Mein Urgroßvater wurde im Ersten Weltkrieg als Soldat schon 1914 vermisst gemeldet. Ich habe von ihm nicht mehr als ein Foto in Uniform geerbt. Auf der Rückseite ist in seiner Handschrift der Satz: „Zum Andenken an Deinen Freund Franz Klier”. Mein Uropa Franz war wie der in Worms geborene Komponist Rudi Stephan Jahrgang 1887. Stephan bekam 1915 an der Front eine Kugel durch den Kopf. Er hatte im Jahr davor seine einzige Oper Die ersten Menschen vollendet, zur Uraufführung kam es erst 1920. Nach einigen keuschen Produktionen mit einschneidenden Eingriffen wurde erst 1998 die Originalpartitur zum ersten Mal wieder konzertant aufgeführt. Die Niederländische Oper brachte diese Version nun beim Holland Festival in Amsterdam auch auf die Bühne.
Aber auch diesmal gab es große Beschränkungen. Durch die geltenden Regeln zur Eindämmung des Coronavirus konnte das Koninklijke Concertgebouworkest in der von der Partitur geforderten großen Besetzung nicht im Orchestergraben spielen.
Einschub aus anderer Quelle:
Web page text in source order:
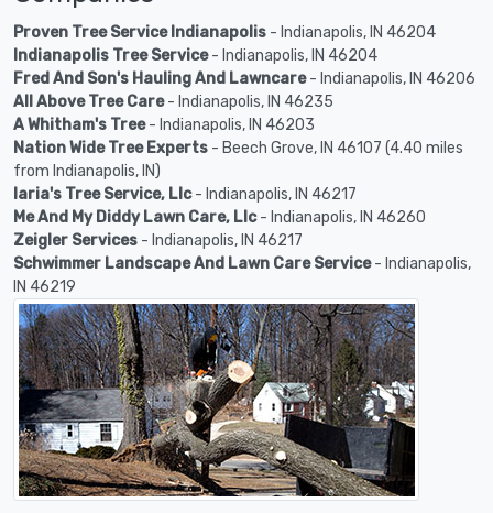
Proven Tree Service Indianapolis - Indianapolis, IN 46204
Indianapolis Tree Service- Indianapolis, IN 46204
Fred And Son's Hauling And Lawncare- Indianapolis, IN 46206
All Above Tree Care- Indianapolis, IN 46235
A Whitham's Tree- Indianapolis, IN 46203
Nation Wide Tree Experts - Beech Grove, IN 46107 (4.40 miles
from Indianapolis, IN)
Iaria's Tree Service, Llc- Indianapolis, IN 46217
Me And My Diddy Lawn Care, Llc- Indianapolis, IN 46260
Zeigler Services - Indianapolis, IN 46217
Schwimmer Landscape And Lawn Care Service- Indianapolis,
IN 46219
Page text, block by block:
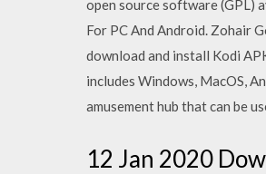
open source software (GPL)
For PC And Android. Zohair
download and install Kodi
includes Windows, MacOS,
amusement hub that can be
12 Jan 2020
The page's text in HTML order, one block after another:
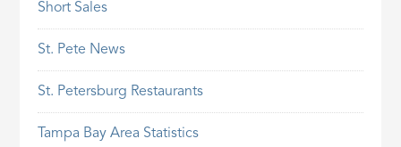
Short Sales
St. Pete News
St. Petersburg Restaurants
Tampa Bay Area Statistics
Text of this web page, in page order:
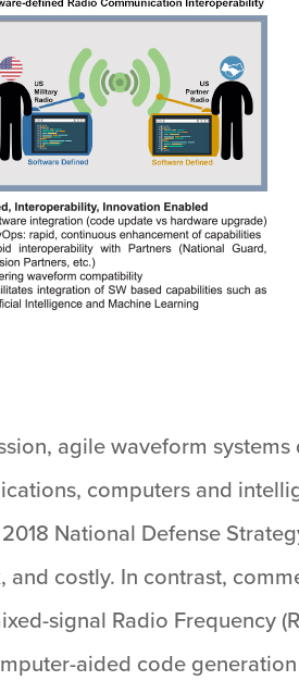
agile waveform
computers and
National Defense
costly. In contrast,
signal Radio Frequency
aided code

Die auf den ersten Blick visuell starke Position in einer Amphitheateraufstellung hinter der Bühne hatte leider auch gravierende Nachteile: Das Orchester war akustisch weniger präsent und sein Klang mischte sich nicht ideal mit dem der vier hervorragenden Sänger. Der schwerwiegendste Mangel an dieser Aufstellung war jedoch, dass Dirigent Francois-Xavier Roth, Opernchef in Köln, das Dirigieren der Sänger seinem Assistenten Aldert Vermeulen überlassen musste. Obwohl Vermeulen Roths Tempi von einem Bildschirm fleckenlos übersetzte, mussten die Sänger vollständig ohne direkte musikalische Impulse des Maestro ihren Weg durch die anspruchsvolle spätromantische Partitur finden. Als wäre das noch nicht schwierig genug, war zusätzlich das ambitionierte Regiekonzept von Calixto Bieito für alle vier Sänger ein buchstäblicher Drahtseilakt.
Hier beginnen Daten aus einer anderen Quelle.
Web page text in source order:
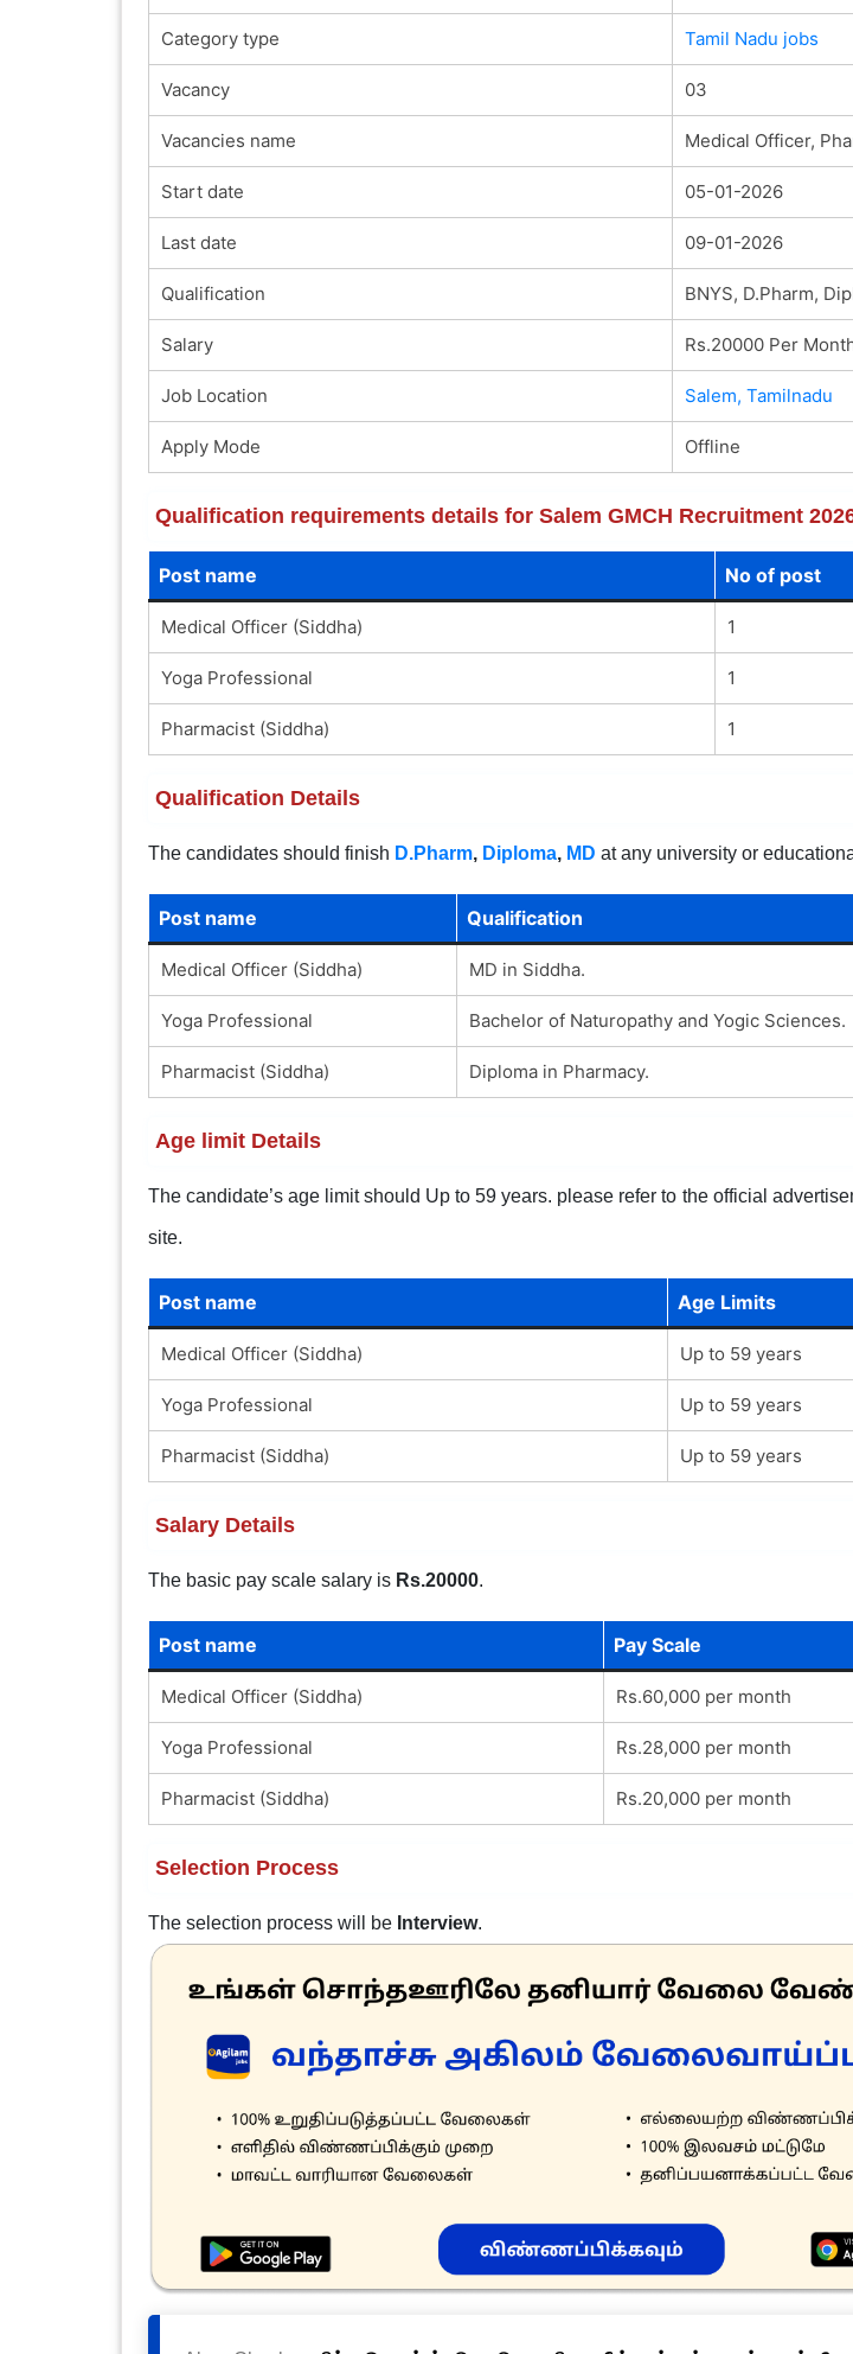
Category type Tamil Nadu jobs
Vacancy 03
Vacancies name Medical Officer,
Start date 05-01-2026
Last date 09-01-2026
Qualification BNYS, D.Pharm,
Salary Rs.20000 Per
Job Location Salem, Tamilnadu
Apply Mode Offline
Qualification requirements details for Salem GMCH Recruitment
Post name No of post
Medical Officer (Siddha) 1
Yoga Professional 1
Pharmacist (Siddha) 1
Qualification Details
The candidates should finish D.Pharm, Diploma, MD at any university or
Post name Qualification
Medical Officer (Siddha) MD in Siddha.
Yoga Professional Bachelor of Naturopathy and Yogic Sciences.
Pharmacist (Siddha) Diploma in Pharmacy.
Age limit Details
The candidate’s age limit should Up to 59 years. please refer to the official
site.
Post name Age Limits
Medical Officer (Siddha) Up to 59 years
Yoga Professional Up to 59 years
Pharmacist (Siddha) Up to 59 years
Salary Details
The basic pay scale salary is Rs.20000.
Post name Pay Scale
Medical Officer (Siddha) Rs.60,000 per month
Yoga Professional Rs.28,000 per month
Pharmacist (Siddha) Rs.20,000 per month
Selection Process
The selection process will be Interview.

So muss Sopran Annette Dasch in Stilettohacken auf einem Tisch voll zermatschten Obsts und verstreuter Blumenerde ihr Gleichgewicht bewahren und zugleich eine verwirrend-verführerische Mutter und enttäuschte Ehefrau spielen. Und das in der aufgeheizten Atmosphäre eines erotischen Mysterium, so lautet nämlich der Untertitel, den Librettist Otto Borngräber seinem 1909 uraufgeführtem Schauspiel gegeben hatte. Dasch sang nahezu makellos, und sie machte darüber hinaus ihrer Rolle als Männerschmiedender Urmutter alle Ehre.
Bieitos Regiekonzept sprüht von Ideenreichtum. Der amerikanische Bariton Kyle Ketelsens ist als Adahm der perfekt ausstaffierte Erfolgsmanager (Kostüme Ingo Krügler), der zu sehr von seiner Arbeit absorbiert ist, um sich noch leidenschaftlich für seine Frau zu interessieren. Als gefühlsverarmter Patriarch observiert er seine Gattin und folgt ihr meist apathisch unwillig, ohne selbst positive Akzente zu setzen.